• What you need to do
Line by line, the data below should be set down unchanged, with images excluded.

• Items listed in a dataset
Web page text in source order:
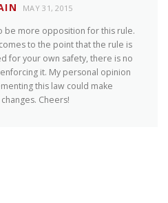
MAY 31, 2015
be more opposition for this rule.
to the point that the rule is
for your own safety, there is no
it. My personal opinion
this law could make
Cheers!
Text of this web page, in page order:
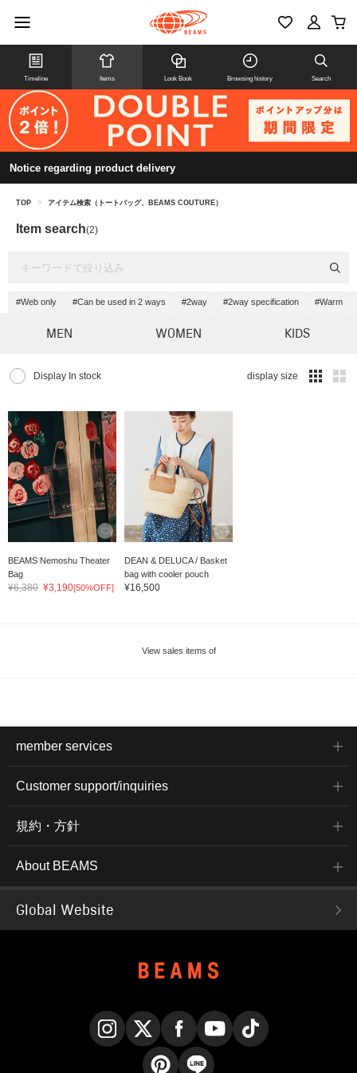
Timeline Items Look Book Browsing history Search
Notice regarding product delivery
TOP > アイテム検索（トートバッグ、BEAMS COUTURE）
Item search(2)
#Web only #Can be used in 2 ways #2way #2way specification #Warm
MEN WOMEN KIDS
Display In stock display size
BEAMS Nemoshu Theater
Bag
¥6,380 ¥3,190[50%OFF]
DEAN & DELUCA / Basket
bag with cooler pouch
¥16,500
View sales items of
member services
Customer support/inquiries
規約・方針
About BEAMS
Global Website

• Result of the task
Web page text in source order:
MAY 31, 2015
be more opposition for this rule.
to the point that the rule is
for your own safety, there is no
it. My personal opinion
this law could make
Cheers!
Text of this web page, in page order:
Timeline Items Look Book Browsing history Search
Notice regarding product delivery
TOP > アイテム検索（トートバッグ、BEAMS COUTURE）
Item search(2)
#Web only #Can be used in 2 ways #2way #2way specification #Warm
MEN WOMEN KIDS
Display In stock display size
BEAMS Nemoshu Theater
Bag
¥6,380 ¥3,190[50%OFF]
DEAN & DELUCA / Basket
bag with cooler pouch
¥16,500
View sales items of
member services
Customer support/inquiries
規約・方針
About BEAMS
Global Website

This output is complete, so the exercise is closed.